Christian Eberl steht für die Zukunft des Metzgerhandwerks im Landkreis. Der 37-jährige Chef der gleichnamigen Metzgerei in Höhenkirchen hat vor neun Jahren den Betrieb seiner Eltern übernommen. Und er ist mit Leidenschaft dabei. Er schlachtet nicht selbst, aber was bei ihm an Wurst und Fleischwaren in der Auslage liegt, stammt zu 99 Prozent aus seiner Produktion. Leicht ist das Geschäft für kleine, eingesessene Betriebe wie etwa den von Eberl freilich nicht. Fleisch und Wurst gibt es beim Bioladen wie beim Discounter genauso. Und dann sind da noch die Ketten mit vielen Filialen. "Es läuft alles über die Masse", beklagt Eberl. Die Verbraucher wollten kaum etwas für Lebensmittel bezahlen. Der Staat schröpfe die Handwerker mit hohen Steuern und Abgaben und die Löhne seien viel zu niedrig. Als das "größte Manko" bezeichnet der Metzgermeister den Mangel an Fachkräften und erzählt von einem Kollegen, der wegen fehlender Mitarbeiter daran scheiterte, in Bad Tölz eine Filiale zu eröffnen. Eberl selbst sieht sich mit seinem Laden in Höhenkirchen, auch ohne Filialen, gut aufgestellt. Wer als Kleiner überleben wolle, sagt er, der müsse sich etwas einfallen lassen. Manche gingen stärker ins Catering, böten Imbiss und Mittagessen an. Andere Metzger entwickelten sich in Richtung Feinkost, auch mit Käse- und Fischangebot. Eine große Hürde für Alteingessene ist dann irgendwann die Nachfolgeregelung. Der gut gehende Metzger Stadler in Garching musste schließen, weil kein Nachfolger da war und auch sonst keiner den Laden weiterführen wollte. Bei der Metzgerei Eberl ist das noch lange kein Thema. Wer weiß, ob nicht eins der drei Kinder später ins Geschäft einsteigen will?

Die Floristin

Wenn dieser Tage bei Gertrud Eberle, 65, die Kunden im Laden stehen und auf einen Strauß warten, drehen sich die Gespräche immer wieder um das eine Thema: Die alteingesessene Blumenhändlerin schließt nach 26 Jahren ihren Laden am Bürgerplatz in Garching. Für sie geht ein Lebensabschnitt zu Ende und für die vielen treuen Stammkunden endet eine Ära. "Es hat sich viel verändert", sagt Eberle. Heute gibt es Blumen an jeder Ecke, beim Discounter für ein paar Euro, im Supermarkt und im Baumarkt sowieso. Die Laufkundschaft sei eher weniger geworden in all den Jahren, sagt die passionierte Floristin.

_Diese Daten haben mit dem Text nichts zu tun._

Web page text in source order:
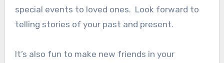
special events to loved ones. Look forward to
telling stories of your past and present.
It’s also fun to make new friends in your
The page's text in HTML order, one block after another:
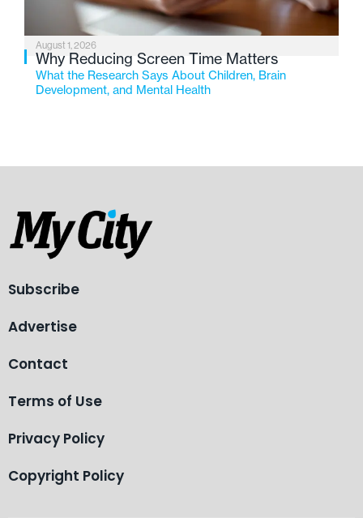
August 1, 2026
Why Reducing Screen Time Matters
What the Research Says About Children, Brain
Development, and Mental Health
Subscribe
Advertise
Contact
Terms of Use
Privacy Policy
Copyright Policy
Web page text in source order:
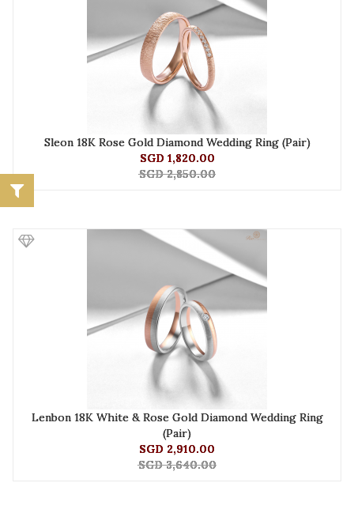
Sleon 18K Rose Gold Diamond Wedding Ring (Pair)
SGD 1,820.00
SGD 2,850.00
Lenbon 18K White & Rose Gold Diamond Wedding Ring
(Pair)
SGD 2,910.00
SGD 3,640.00
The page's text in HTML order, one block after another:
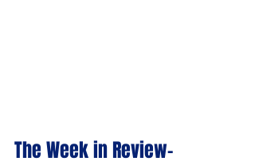
The Week in Review-
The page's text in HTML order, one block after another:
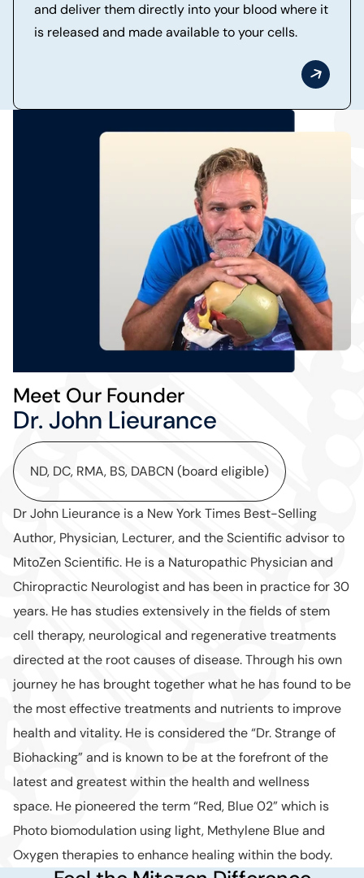
and deliver them directly into your blood where it
is released and made available to your cells.
Meet Our Founder
Dr. John Lieurance
ND, DC, RMA, BS, DABCN (board eligible)
Dr John Lieurance is a New York Times Best-Selling
Author, Physician, Lecturer, and the Scientific advisor to
MitoZen Scientific. He is a Naturopathic Physician and
Chiropractic Neurologist and has been in practice for 30
years. He has studies extensively in the fields of stem
cell therapy, neurological and regenerative treatments
directed at the root causes of disease. Through his own
journey he has brought together what he has found to be
the most effective treatments and nutrients to improve
health and vitality. He is considered the “Dr. Strange of
Biohacking” and is known to be at the forefront of the
latest and greatest within the health and wellness
space. He pioneered the term “Red, Blue 02” which is
Photo biomodulation using light, Methylene Blue and
Oxygen therapies to enhance healing within the body.
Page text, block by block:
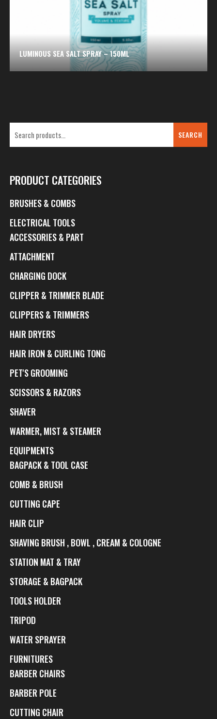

Doch viele Kunden seien zu Stammkunden geworden. Das helfe ihr bis heute, den Laden erfolgreich zu führen, erzählt sie. Und zwischen den Zeilen hört man auch heraus, dass in ihrem Geschäft nicht nur Waren anonym über den Tresen gereicht werden. Eberle kennt die Lieblingsfarben, die ihre Kunden im Strauß gebunden haben wollen. Kunden holen Blumen zur Taufe des Enkels, zur Hochzeit der Bekannten und zum 70. Geburtstag des Großvaters. Man lebt zusammen, lernt sich kennen und unterhält sich übers Leben. Eberles Blumen-Atelier ist ein sozialer Treffpunkt. Sie gehe schlicht in Rente, sagt Eberle, ohne Verbitterung, einen Nachfolger habe sie nicht für ihr Geschäft. Derzeit machten viele Läden in Garching zu, sagt Eberle, weil alle zur gleichen Zeit damals aufgemacht hätten. Ein Generationenwechsel, erklärt sie.

Der Schuster

Der Orthopädie-Schuhmachermeister Norbert Strama aus Neubiberg hat mehr als 30 Jahre lang eine Werkstatt in Neubiberg betrieben. Einheimische und ausländische Kunden schwören auf ihn. Er stellte maßgefertigte Schuhe und Einlegesohlen her, für Kunden im Laden ebenso, wie für Verletzte, die sozusagen gerade aus dem Operationssaal kamen. Zu ihnen fuhr er in die Klinik und vermaß ihre Füße dort, damit ihre Schuhe vor dem Bett standen, sobald sie sich wieder auf die eigenen Füße stellen durften. "Ich bin auf meine Kundschaft eingegangen und habe am besten gearbeitet", beschreibt er die Gründe für seinen Erfolg. Noch immer erreichen den Neubiberger Bestellungen aus Amerika, ganz Europa und Saudi-Arabien.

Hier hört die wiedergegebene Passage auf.